Rudy Rucker consistently writes very trippy books on tech development and common people. Try his series Software, Wetware, Freeware and Realware.
And I think you would like Neal Stephenson, The Diamond Age.
Chekhov
May 28th, 2011, 01:46 AM
Nineteen Eighty-Four.
Why can't science fiction be relatively mundane?
psikeyhackr
May 28th, 2011, 10:19 AM
Nineteen Eighty-Four.
Why can't science fiction be relatively mundane?
Isn't "mundane" the term applied to people not into science fiction?
psik
Chekhov
May 29th, 2011, 09:31 PM
Currently I'm reading The Man in the High Castle by Philip K. Dick, which is set in an alternate past in which the Axis won WWII. It's like a throwback to all the dystopian novels I read in high school - I wish I'd read it sooner.
Isn't "mundane" the term applied to people not into science fiction?
psikMaybe by people I would term "snobs".
psikeyhackr
May 29th, 2011, 10:11 PM
Maybe by people I would term "snobs".
Is physics snobbish to people that can't get it right?
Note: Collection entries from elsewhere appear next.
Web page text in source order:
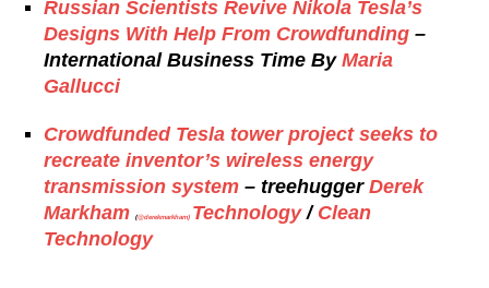
Russian Scientists Revive Nikola Tesla’s
Designs With Help From Crowdfunding –
International Business Time By Maria
Gallucci
Crowdfunded Tesla tower project seeks to
recreate inventor’s wireless energy
transmission system – treehugger Derek
Markham
(@derekmarkham) Technology/ Clean
Technology
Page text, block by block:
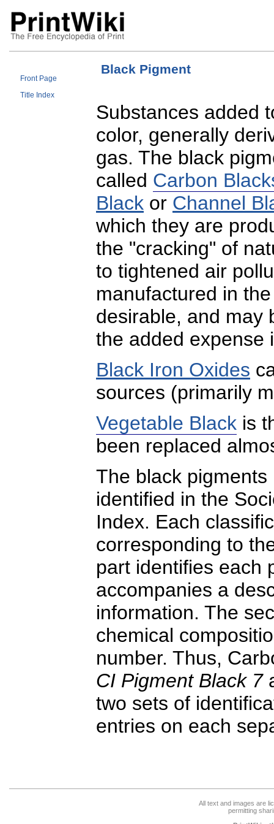
Front Page
Title Index
Black Pigment
Substances added
color, generally
gas. The black
called Carbon
Black or Channel
which they are
the "cracking" of
to tightened air
manufactured in
desirable, and may
the added expense
Black Iron Oxides
sources (primarily
Vegetable Black is
been replaced
The black
identified in the
Index. Each
corresponding to
part identifies each
accompanies a
information. The
chemical
number. Thus,
CI Pigment Black 7
two sets of
entries on each
All text and images are
permitting
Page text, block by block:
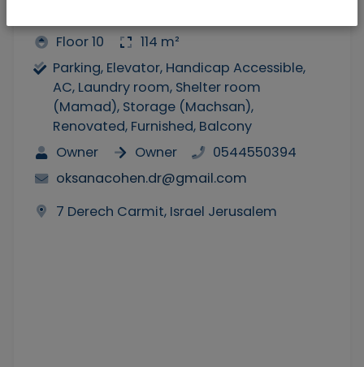
Floor 10
114 m²
Parking, Elevator, Handicap Accessible,
AC, Laundry room, Shelter room
(Mamad), Storage (Machsan),
Renovated, Furnished, Balcony
Owner
Owner
0544550394
oksanacohen.dr@gmail.com
7 Derech Carmit, Israel Jerusalem
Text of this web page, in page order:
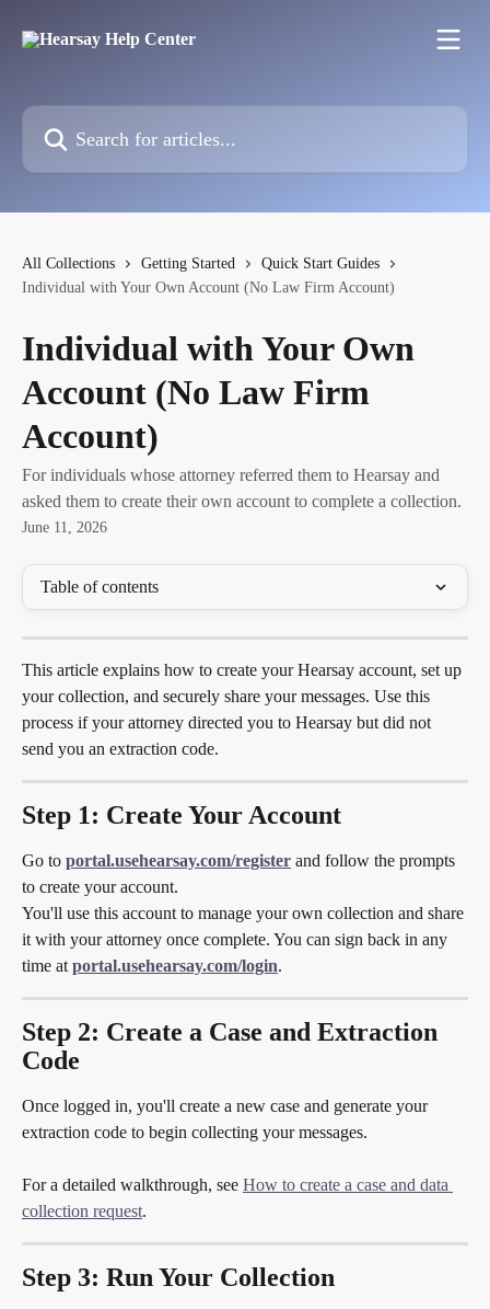
Search for articles...
All Collections Getting Started
Quick Start Guides
Individual with Your Own Account (No Law Firm Account)
Individual with Your Own
Account (No Law Firm
Account)
For individuals whose attorney referred them to Hearsay and
asked them to create their own account to complete a collection.
June 11, 2026
Table of contents
This article explains how to create your Hearsay account, set up
your collection, and securely share your messages. Use this
process if your attorney directed you to Hearsay but did not
send you an extraction code.
Step 1: Create Your Account
Go to portal.usehearsay.com/register and follow the prompts
to create your account.
You'll use this account to manage your own collection and share
it with your attorney once complete. You can sign back in any
time at portal.usehearsay.com/login.
Step 2: Create a Case and Extraction
Code
Once logged in, you'll create a new case and generate your
extraction code to begin collecting your messages.
For a detailed walkthrough, see How to create a case and data
collection request.
Step 3: Run Your Collection

What is the meaning of this story?
http://www.spacewesterns.com/articles/105/
http://home.tiac.net/~cri_d/cri/1999/coldeq.html
Actually that is a problem with science fiction and what kind of sci-fi people like. I said Hyperion was not science fiction. I was not joking. To me the mundanes business is just funny. But there are people that don't like sci-fi that contains real science. The common excuse is that when they want science they will get a science book. Of course what I think is, "Yeah right!"
psik.
Pronghorn
May 30th, 2011, 12:31 AM
Look, I like Orwell, Dick and Chekhov as writers, but two points:
(1) That is a bizarre group of writers on which to base an "anti-snobbish" argument about SF, as they have much more snob appeal than anyone else mentioned in this thread.
(2) The thread starter asked for books about "normal people in far reaching future sci-fi settings" and "a believably function[al] sci-fi setting" and "a future world that i have never seen or heard of". Orwell and Dick's Man in the High Castle do not fit that description very well, though he might very well enjoy them anyway. The books mentioned by myself and others in this thread are more clearly aimed at what the thread starter asked for.